Сегодня Янсон решил устроить «благотворительную акцию»: он приказал нам выстроиться по номерам, подходить к столу и называть свои номера по-немецки, чтобы получить сигареты. Если кто-то не курит, сигареты брать не обязательно, но номер назвать всё равно нужно. Мой сорок шестой номер я знал хорошо – освоил его ещё в первые дни, когда общался с Карлом, но мне так и не удалось получить сигареты.
Передо мной стоял Василь, огромный, как медведь, человек. Он работал грузчиком до войны, добродушный, но не привыкший подчиняться. Подойдя к столу, он спокойно произнёс, глядя Янсону прямо в лицо: «Щоб тобі провалитися з твоїми сигаретами, я твоєї поганої мови не знаю і знати не хочу». Вокруг воцарилась тишина. Янсон повернулся к Сигизмунду, и на его лице было написано напряжённое ожидание. Сигизмунд пояснил: «Сорок пятый говорит, что не знает свой номер по-немецки».
Янсон взорвался. Он вскочил с места, ударил Василя по лицу так резко, что тот не успел увернуться. Янсон бросился на нас, рыча: «Russische Schweine, asiatische Barbaren!» Мы разбежались кто куда, понимая, что на этот раз лучше не попадаться на глаза. Так бесславно завершилась «акция» коменданта.
15 апреля 1942 года
Сегодня несколько человек отправили в лазарет. У Жоры Белецкого на руке огромный нарыв, и его кисть распухла, словно резиновая перчатка. Говорят, это может быть от перемены климата. Когда мы моемся, становится очевидно, что мы больше похожи на скелеты, чем на людей. У некоторых так сильно опухли ноги, что они едва могут ходить.
Единственное, что хоть как-то поддерживает нас, – это картофельная мука. Но, к несчастью, немцы заметили, что её стало меньше, и поняли, что «польская мука» – это просто ширма. Теперь перед посадкой на машины нас обыскивают каждый день, и тех, у кого находят муку, жестоко бьют. Один из тех, кого избили, уже четыре дня не поднимается с соломы и даже справляет нужду в консервную банку.
Барак возле завода почти готов, осталось только вставить окна. Но мы понимаем, что без колючей проволоки здесь не обойдётся – это неизбежно.
Я начал вести дневник, выпросив немного бумаги. Дал прочитать Сигизмунду. Он, как обычно, не обошёлся без критики: «Боже, да ты совсем безграмотный.
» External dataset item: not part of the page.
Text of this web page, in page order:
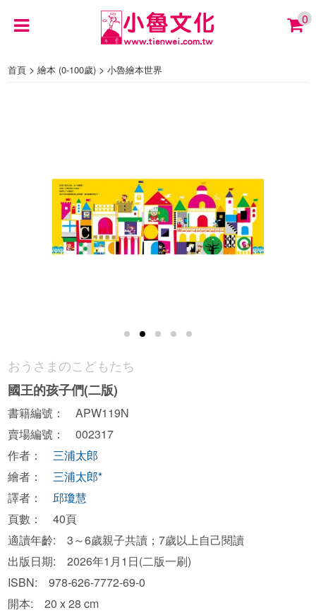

Как ты вообще учился в школе?» Я ответил: «На четвёрки и пятёрки». Он усмехнулся: «Ну, значит, это от голода».
1 мая 1942 года
Сегодня – Международный день трудящихся, который, как оказалось, празднуют даже немцы. Мы никак не ожидали этого. Но, несмотря на их празднование, нам было не до торжеств – нас переселяли в новый лагерь.
Весь день мы провели на помывке и дезинфекции. Нас отвели в баню и заперли там с десяти утра до двух часов дня в сыром, холодном помещении. Тёплая вода текла всего пять минут, а затем пошла ледяная, и перекрыть её было невозможно.
Мы кричали, пытались стучать по трубам – даже отломали кусок трубы и били им по другим, но ничего не изменилось. В итоге стояли, сбившись в кучу, тряслись от холода. Замёрзли так сильно, что не смогли согреться до самого конца дня.
5 мая 1942 года
Теперь мы живём в новом лагере, прямо через дорогу от проходной завода, и поездки через весь город, наконец, прекратились. Наш барак довольно длинный, с одной дверью в торце. По бокам коридора – комнаты для надсмотрщиков, за ними карцеры, а дальше – спальный отсек.
Расскажу о карцерах в лагере. Карцеры это небольшие камеры без окон с небольшим отверстием для вентиляции. Там нет ничего, где заключённый мог бы сидеть или лежать. Температура не регулируется, и зимой там бывало особенно холодно.
Карцеры используются для изоляции лагерников на различные сроки – от нескольких часов до недель. В зависимости от тяжести нарушения сроки пребывания в карцере могли варьироваться. Запертые там часто оставались без пищи или получали минимальный рацион хлеба и воды.